A Palestinian man on a bus in central Tel Aviv stabbed at least 13 people, wounding some of them seriously, before he was chased down, shot and arrested, Israeli police said Wednesday, describing the assault as a "terror attack."
The assault was the latest in a spate of attacks in which Palestinians have used knives, acid and vehicles as weapons in recent months, leaving dead and injured.
Police identified the assailant as a 23-year-old Palestinian from Tulkarem in the West Bank and said he had entered Israel illegally.
The assailant, who tried to escape the scene on Wednesday, was shot by police and wounded in the leg before being apprehended, police spokeswoman Luba Samri said.
The attack occurred during the morning rush hour on Wednesday, after the assailant boarded the bus on Begin Road, a major thoroughfare in Tel Aviv.
The assailant began stabbing people, including the driver, then managed to get out of the bus and started to flee.
Officers from a prison service who happened to be nearby and saw the bus swerving out of control and a man running away, gave chase, shot the man in the leg, and subsequently arrested him.
"We believe it was a terror attack," said police spokesman Micky Rosenfeld. He said four people were seriously hurt and another five sustained lighter wounds. The stabber was in custody and the police are questioning him, he said.
The stabbing is the latest in a type of "lone-wolf" attacks that have plagued Israel in recent months. About a dozen people have been killed in Palestinian attacks, including five people killed with guns and meat cleavers in a bloody assault on a Jerusalem synagogue. In November, an Israeli soldier was stabbed to death near the Haganah train station in Tel Aviv.

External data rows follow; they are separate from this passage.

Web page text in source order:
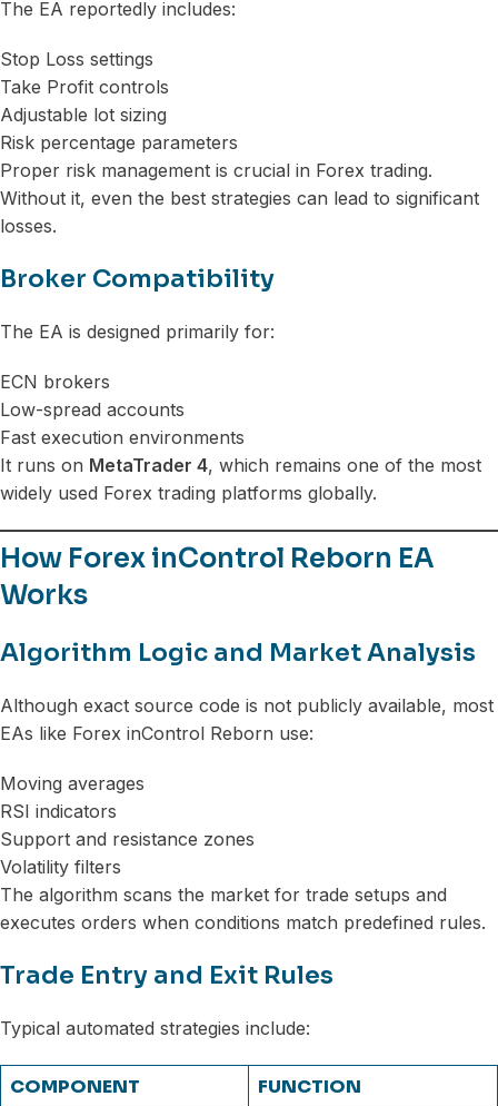
The EA reportedly includes:
Stop Loss settings
Take Profit controls
Adjustable lot sizing
Risk percentage parameters
Proper risk management is crucial in Forex trading.
Without it, even the best strategies can lead to significant
losses.
Broker Compatibility
The EA is designed primarily for:
ECN brokers
Low-spread accounts
Fast execution environments
It runs on MetaTrader 4, which remains one of the most
widely used Forex trading platforms globally.
How Forex inControl Reborn EA
Works
Algorithm Logic and Market Analysis
Although exact source code is not publicly available, most
EAs like Forex inControl Reborn use:
Moving averages
RSI indicators
Support and resistance zones
Volatility filters
The algorithm scans the market for trade setups and
executes orders when conditions match predefined rules.
Trade Entry and Exit Rules
Typical automated strategies include:
COMPONENT FUNCTION
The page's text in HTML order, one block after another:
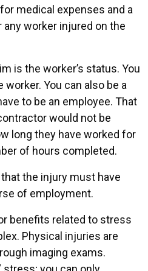
medical expenses and a
worker injured on the
is the worker’s status. You
You can also be a
to be an employee. That
would not be
long they have worked for
of hours completed.
the injury must have
of employment.
benefits related to stress
Physical injuries are
imaging exams.
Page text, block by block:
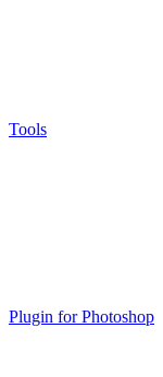
Tools
Plugin for Photoshop
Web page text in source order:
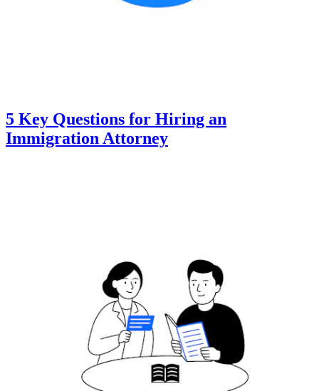
5 Key Questions for Hiring an
Immigration Attorney
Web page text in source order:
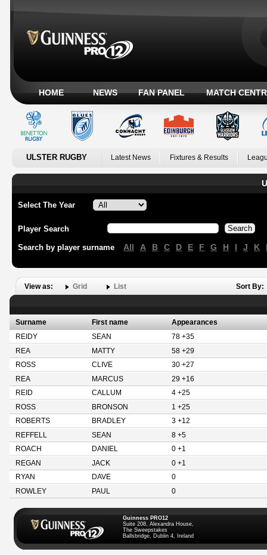
HOME NEWS FAN PANEL MATCH
ULSTER RUGBY Latest News Fixtures & Results
Select The Year
Player Search
Search by player surname All A B C D E F G H I J K
View as: Grid List Sort By:
Surname First name
Appearances
REIDY
SEAN
78 +35
REA
MATTY
58 +29
ROSS
CLIVE
30 +27
REA
MARCUS
29 +16
REID
CALLUM
4 +25
ROSS
BRONSON
1 +25
ROBERTS
BRADLEY
3 +12
REFFELL
SEAN
8 +5
ROACH
DANIEL
0 +1
REGAN
JACK
0 +1
RYAN
DAVE
0
ROWLEY
PAUL 0
Guinness PRO12
Suite 208, Alexandra House,
The Sweepstakes
Ballsbridge, Dublin 4, Ireland
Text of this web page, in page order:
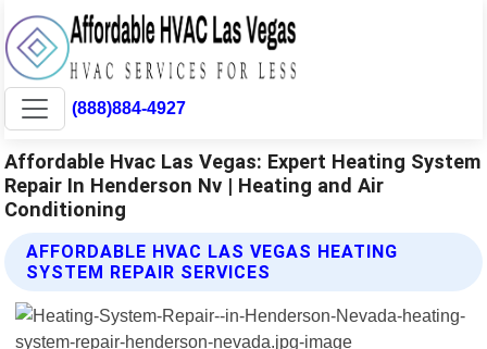
(888)884-4927
Affordable Hvac Las Vegas: Expert Heating System
Repair In Henderson Nv | Heating and Air
Conditioning
AFFORDABLE HVAC LAS VEGAS HEATING
SYSTEM REPAIR SERVICES
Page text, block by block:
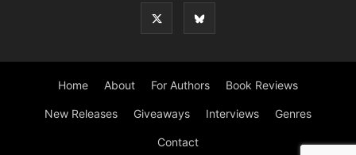
Home About For Authors Book Reviews
New Releases Giveaways Interviews Genres
Contact
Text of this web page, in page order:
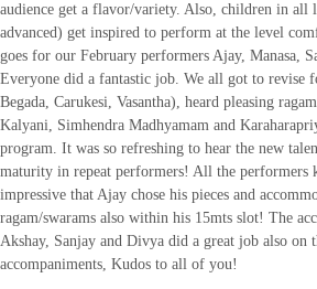
audience get a flavor/variety. Also, children in all
advanced) get inspired to perform at the level
goes for our February performers Ajay, Manasa,
Everyone did a fantastic job. We all got to revise
Begada, Carukesi, Vasantha), heard pleasing
Kalyani, Simhendra Madhyamam and
program. It was so refreshing to hear the new
maturity in repeat performers! All the performers
impressive that Ajay chose his pieces and
ragam/swarams also within his 15mts slot! The
Akshay, Sanjay and Divya did a great job also on
accompaniments, Kudos to all of you!
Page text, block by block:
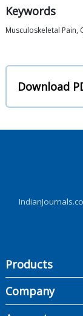
Keywords
Musculoskeletal Pain,
Download
Products
Company
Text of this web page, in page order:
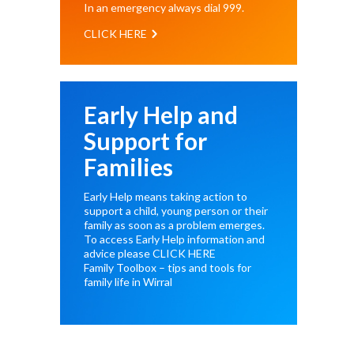
In an emergency always dial 999.
CLICK HERE
Early Help and
Support for
Families
Early Help means taking action to
support a child, young person or their
family as soon as a problem emerges.
To access Early Help information and
advice pleaseCLICK HERE
Family Toolbox – tips and tools for
family life in Wirral
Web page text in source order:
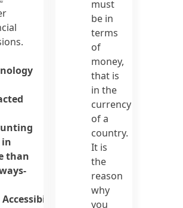
than
Accessibility
must
be in
terms
of
money,
that is
in the
currency
of a
country.
It is
the
reason
why
you
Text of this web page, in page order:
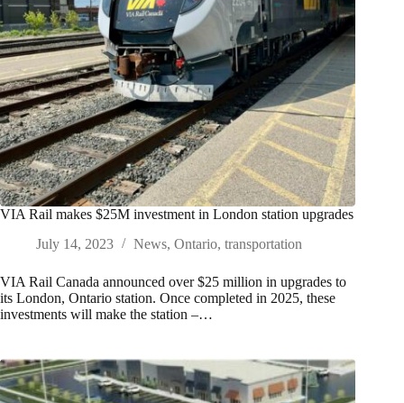
VIA Rail makes $25M investment in London station upgrades
July 14, 2023
News, Ontario, transportation
VIA Rail Canada announced over $25 million in upgrades to
its London, Ontario station. Once completed in 2025, these
investments will make the station –…
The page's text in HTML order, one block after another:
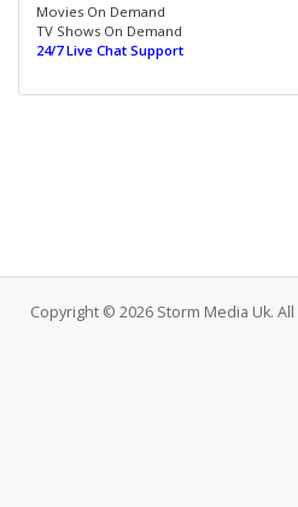
Movies On Demand
TV Shows On Demand
24/7 Live Chat Support
Copyright © 2026 Storm Media Uk.
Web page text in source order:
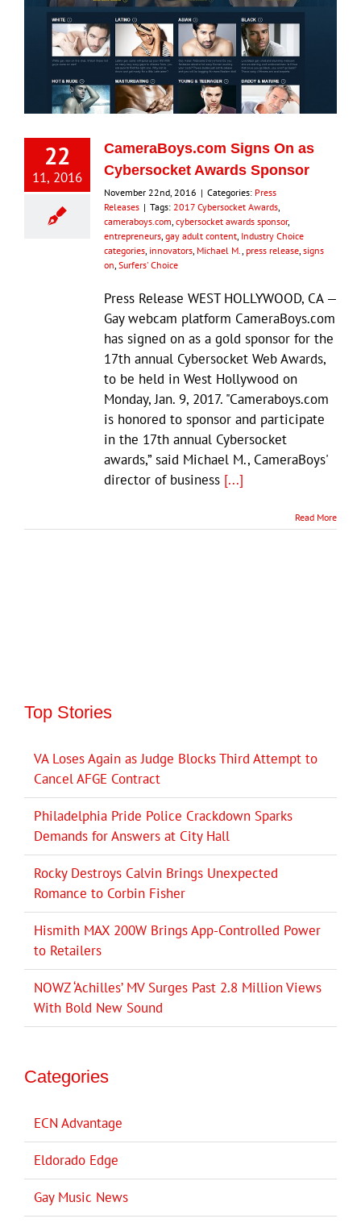
22
11, 2016
CameraBoys.com Signs On as
Cybersocket Awards Sponsor
November 22nd, 2016 | Categories: Press
Releases | Tags: 2017 Cybersocket Awards
cameraboys.com cybersocket awards sponsor,
entrepreneurs gay adult content Industry Choice
categories innovators Michael M. press release signs
on Surfers' Choice
Press Release WEST HOLLYWOOD, CA —
Gay webcam platform CameraBoys.com
has signed on as a gold sponsor for the
17th annual Cybersocket Web Awards,
to be held in West Hollywood on
Monday, Jan. 9, 2017. "Cameraboys.com
is honored to sponsor and participate
in the 17th annual Cybersocket
awards,” said Michael M., CameraBoys'
director of business [...]
Read More
Top Stories
VA Loses Again as Judge Blocks Third Attempt to
Cancel AFGE Contract
Philadelphia Pride Police Crackdown Sparks
Demands for Answers at City Hall
Rocky Destroys Calvin Brings Unexpected
Romance to Corbin Fisher
Hismith MAX 200W Brings App-Controlled Power
to Retailers
NOWZ ‘Achilles’ MV Surges Past 2.8 Million Views
With Bold New Sound
Categories
ECN Advantage
Eldorado Edge
Gay Music News

The suspect, a Palestinian from the West Bank city of Nablus, was arrested.
Hamas did not claim responsibility but praised Wednesday's attack as "brave and heroic" in a tweet by Izzat Risheq, a Hamas leader residing in Qatar.
The stabbing is a "natural response to the occupation and its terrorist crimes against our people," Risheq said.
Israeli officials say the attacks are incited by Palestinian President Mahmoud Abbas and other Palestinian leaders.
Tension between Israelis and Palestinians have been on the rise since the war in Gaza ended in August, 2014, with more than 2,200 Palestinians killed, mostly civilians, and more than 70 Israelis killed, nearly all of them soldiers.